By the late 1970s, the APA was not only revising classifications but also reshaping the framework of psychology itself. Its official publications warned against “essentialism” — the belief that sex roles and differences have roots in biology. That position spread through textbooks, teacher training, and graduate programs until a whole generation of psychologists was taught not to see what was right in front of them. Instead of testing hypotheses against evidence, they were trained to dismiss any conclusions that conflicted with social-constructionist ideology.





The 1980s and 1990s reinforced this turn. Postmodernism told scholars that truth itself was suspect. Evidence became “narrative,” and lived experience replaced data. Grants flowed toward progressive fads; research into the biological and evolutionary basis of family life, sex roles, or child outcomes dried up. By the 1990s, most of the old questions weren’t even being asked anymore. They weren’t just unfunded — they were forbidden.

That set the stage for the 2000s, when the final bankruptcy arrived. The APA reclassified “gender identity disorder” into “gender dysphoria,” treating transgenderism less as a condition to be treated than as an identity to be affirmed. The profession shifted from asking why these conditions occur to asking how quickly society can adapt to them. Instead of seeking causes, it normalized symptoms. What was once considered a disorder became, almost overnight, a protected category and then a celebrated one.

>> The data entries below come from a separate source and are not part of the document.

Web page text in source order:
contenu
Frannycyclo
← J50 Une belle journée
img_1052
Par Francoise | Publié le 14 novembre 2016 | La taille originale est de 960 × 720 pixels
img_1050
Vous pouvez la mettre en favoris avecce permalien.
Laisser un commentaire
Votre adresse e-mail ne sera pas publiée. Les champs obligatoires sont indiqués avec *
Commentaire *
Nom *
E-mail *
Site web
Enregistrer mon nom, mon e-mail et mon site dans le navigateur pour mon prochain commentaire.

And so here we are: half a century later, with two transgender-identifying shooters targeting Christian schools and leaving dead children in their wake — and still the academy refuses to connect the dots. Instead, they remain silent while politicians blame guns instead of deliberately untreated mental illness.





The Fruit of Cowardice

What has been the fruit of fifty years of this silence? It is now unmistakable.

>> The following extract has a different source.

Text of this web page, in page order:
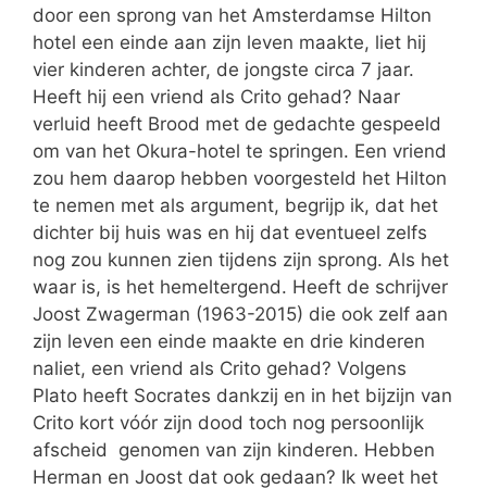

  • In the past two years, two transgender-identifying shooters targeted Christian schools, murdering children.
  • Antifa marches openly with trans activists, their banners pairing bloodied threats with slogans like “Trans rights or else.”
  • In Washington, a string of high-level government employees who identified as transgender have resigned in disgrace, undone by corruption, misconduct, or instability.
  • Rampant transgender mass delusions have led to unnecessary and often regretted permanent bodily transformations — mutilations sold as “affirmation” that leave scars no surgery can erase.
  • Skyrocketing mental health crises persist even after “transition,” with rates of depression, anxiety, and suicidal ideation remaining far higher than in the general population, despite the promises of activists and clinicians.

This is not stability. It is not health. It is not truth. It is the inevitable result of a system that refused to ask hard questions and instead chose to indulge fantasies.

The Way Back

It is not enough to lament what’s been lost. We must demand courage from researchers, teachers, and publishers. But we must also pay closer attention to what we fund. For decades, our money has been funneled into leftist questions, ideological fads, and academic frivolity, while the most basic questions about family, sex roles, and survival have gone unasked.

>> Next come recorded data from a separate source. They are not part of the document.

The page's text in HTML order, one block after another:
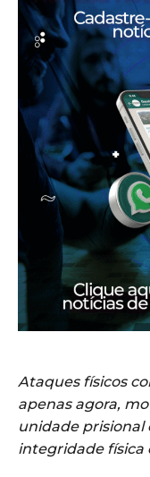
Ataques físicos
apenas agora,
unidade prisional
integridade física
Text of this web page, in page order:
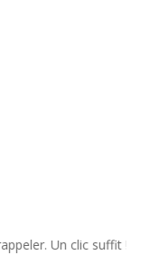
Un clic suffit !
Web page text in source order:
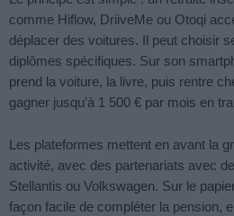
comme Hiflow, DriiveMe ou Otoqi
déplacer des voitures. Il peut choisir
diplômes spécifiques. Sur son
prend la voiture, la livre, puis rentre
gagner jusqu’à 1 500 € par mois en
Les plateformes mettent en avant la
activité, avec des partenariats avec
Stellantis ou Volkswagen. Sur le
façon facile de compléter la pension,

If we want truth, we have to finance truth-seeking. That means defunding frivolous or harmful research in order to support research that cuts against the grain, and it means deliberately asking the opposite of what we believe, just to test the answers. Only then can we restore logic, rigor, and honesty to the disciplines that abandoned them.

We’ve buried fifty years of truth. Now we’re burying children. Unless we rediscover courage, the graves will keep multiplying.